Vegan Stereotype 7: Being Vegan is SO Restrictive
Some believe that all vegans can eat is lettuce and kale, tofu, nuts, and seed…..and yes, that WOULD be restrictive! But rather than thinking about foods they CAN’T have, most vegans prefer to think about all the foods they CAN have.
And there is pretty much a vegan substitute for everything – meat, cheese, dairy – cakes, cookies, pies, ice cream – you name it. There’s also more and more vegan and cruelty-free brands of EVERYthing….available everywhere! In the U.S., both Target and Walmart carry a huge assortment of vegan items. And have you seen Instagram feeds from vegans in the U.K.?? They have some of THE most amazing vegan options I have ever seen.
Most long-time vegans will tell you, they are eating a much larger variety of foods now than before going vegan! So the stereotype that being vegan is restrictive is just not true.
Vegan Stereotype 8: Vegans love to tell everyone they’re vegan
Some people will brag about being Justin Bieber’s “biggest fan”. Some people will brag about how many hot dogs they can eat in one sitting. Some people will brag about being vegan.

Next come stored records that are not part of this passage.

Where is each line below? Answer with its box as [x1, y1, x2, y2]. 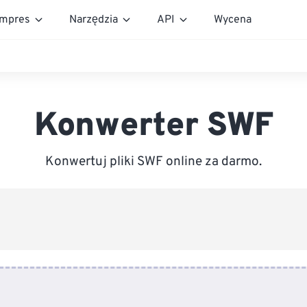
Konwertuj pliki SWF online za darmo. [45, 153, 262, 170]
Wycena [214, 12, 251, 27]
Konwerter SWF [34, 106, 273, 147]
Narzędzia [69, 12, 118, 27]
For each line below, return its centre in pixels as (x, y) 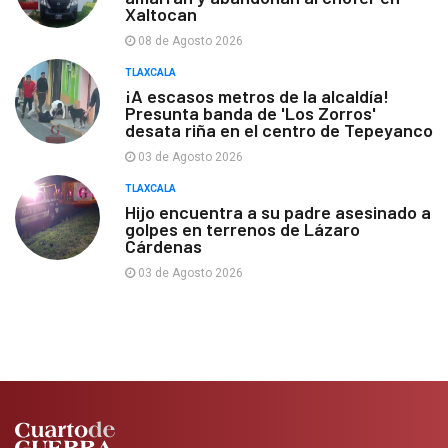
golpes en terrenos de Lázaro (242, 229)
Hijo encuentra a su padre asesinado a (278, 212)
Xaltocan (161, 14)
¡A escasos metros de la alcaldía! (257, 96)
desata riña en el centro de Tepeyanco (279, 130)
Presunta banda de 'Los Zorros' (250, 113)
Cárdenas (163, 246)
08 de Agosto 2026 (189, 41)
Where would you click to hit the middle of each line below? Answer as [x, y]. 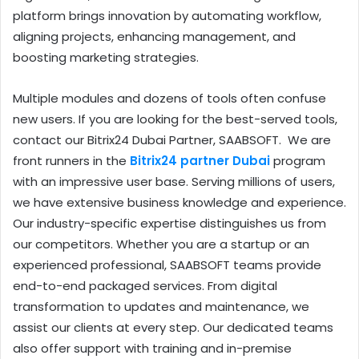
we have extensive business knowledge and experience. [179, 203]
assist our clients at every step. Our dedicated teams [173, 328]
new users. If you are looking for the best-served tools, [175, 119]
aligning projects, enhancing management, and [154, 37]
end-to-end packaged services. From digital [145, 286]
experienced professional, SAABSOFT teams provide [167, 265]
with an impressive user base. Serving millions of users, [174, 182]
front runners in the [71, 161]

So yes, some vegans love to tell others that they’re vegan. But most vegans will just do so out of necessity. When they’re ordering food at a restaurant. Or if they are going to someone’s house for dinner – out of courtesy. Because honestly, who wants to go to someone’s home for dinner and not be able to eat anything? This is an uncomfortable situation for the vegan AND for the host.
I also know several vegans that don’t tell anyone they are vegan out of fear of judgment. After I had been working with a new co-worker for a few weeks, I found out she was vegan. SHE never told me she was vegan. And I might not ever have known she was vegan except that a couple of other people told me she was vegan: “Oh you work with Jessica? She’s vegan, you know”. (By the way, I had not told these two coworkers I was vegan either, because of fear of judgment.)
So while yes, some vegans LOVE to tell people they’re vegan, most do not.